In [42]:
import torch
from torchvision import transforms
import numpy as np

In [43]:
## 기본 틀
class Custom_Dataset(torch.utils.data.Dataset):
    def __init__(self, X, Y, transform=None):
        self.X = X
        self.Y = Y
        self.transform = transform

    def __len__(self):
        return self.X.shape[0] # 개x?x?x?를 줘야하므로

    def __getitem__(self, idx):
        x = self.X[idx]
        if self.transform is not None: # 만약 transform이 있다면, 적용해서 줘야하므로
            x = self.transform(x)
        y = self.Y[idx]
        return x, y

# 데이터 테스트

In [44]:
X_data = np.arange(-10,10).reshape(-1,1) # shape : (20) > (20,1)
Y_data = X_data**2

transform = lambda x:x+1

In [45]:
custom_DS = Custom_Dataset(X_data, Y_data, transform=transform)
# custom_DS는 데이터 전체를 다 가지고 있게 됨

## train, val, test data split

In [46]:
train_DS, val_DS, test_DS = torch.utils.data.random_split(custom_DS, [10,5,5]) # custom DS를 넣고, train 10개 val 5개 test 5개로 나누어주는 것

print(len(train_DS))
print(len(val_DS))
print(len(test_DS))

10
5
5


## train ratio

In [47]:
TRAIN_RATIO = 0.8

In [48]:
NoT = int(len(custom_DS)*TRAIN_RATIO)
NoV = int(len(custom_DS)*0.1) # val 개수
NoTes = len(custom_DS) - NoT - NoV # NoTes = 10%

train_DS, val_DS, test_DS = torch.utils.data.random_split(custom_DS, [NoT, NoV, NoTes]) # 0.8, 0.1, 0.1의 비율 개수 전달

print(len(train_DS))
print(len(val_DS))
print(len(test_DS))

16
2
2


## 데이터로더

In [55]:
BATCH_SIZE = 8

In [56]:
train_DL = torch.utils.data.DataLoader(train_DS, batch_size=BATCH_SIZE, shuffle=True)
val_DL = torch.utils.data.DataLoader(val_DS, batch_size=BATCH_SIZE, shuffle=True)
test_DL = torch.utils.data.DataLoader(test_DS, batch_size=BATCH_SIZE, shuffle=True)

In [57]:
for x_batch, y_batch in train_DL:
    print(f"x_batch = {x_batch.reshape(-1)}, \n"
          f"y_batch = {y_batch.reshape(-1)}")
    # transform이 +1이었으니, x는 이미 transform이 적용된 것이고 y는 원래의 x (x-1)을 기준으로 **2 값
print("-"*50)
for x_batch, y_batch in val_DL:
    print(f"x_batch = {x_batch.reshape(-1)}, \n"
          f"y_batch = {y_batch.reshape(-1)}")
print("-"*50)
for x_batch, y_batch in test_DL:
    print(f"x_batch = {x_batch.reshape(-1)}, \n"
          f"y_batch = {y_batch.reshape(-1)}")
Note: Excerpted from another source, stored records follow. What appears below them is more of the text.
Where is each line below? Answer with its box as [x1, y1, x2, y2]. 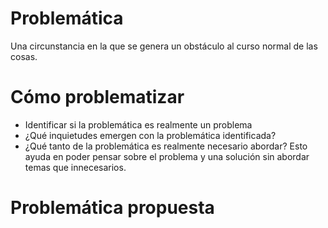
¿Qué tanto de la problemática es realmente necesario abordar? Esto [24, 140, 308, 152]
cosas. [10, 50, 38, 62]
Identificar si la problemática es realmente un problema [24, 118, 253, 131]
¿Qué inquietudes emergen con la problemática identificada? [24, 129, 277, 141]
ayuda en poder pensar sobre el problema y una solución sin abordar [24, 150, 310, 162]
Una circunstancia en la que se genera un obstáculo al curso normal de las [10, 40, 318, 52]
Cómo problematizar [10, 86, 185, 109]
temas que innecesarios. [24, 161, 127, 173]
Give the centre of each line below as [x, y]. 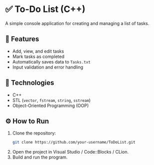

x_batch = tensor([ 5,  8,  1,  6, -6,  2, -9, -3]), 
y_batch = tensor([ 16,  49,   0,  25,  49,   1, 100,  16])
x_batch = tensor([-2,  7, 10,  4,  0, -7, -4, -1]), 
y_batch = tensor([ 9, 36, 81,  9,  1, 64, 25,  4])
--------------------------------------------------
x_batch = tensor([-5,  3]), 
y_batch = tensor([36,  4])
--------------------------------------------------
x_batch = tensor([-8,  9]), 
y_batch = tensor([81, 64])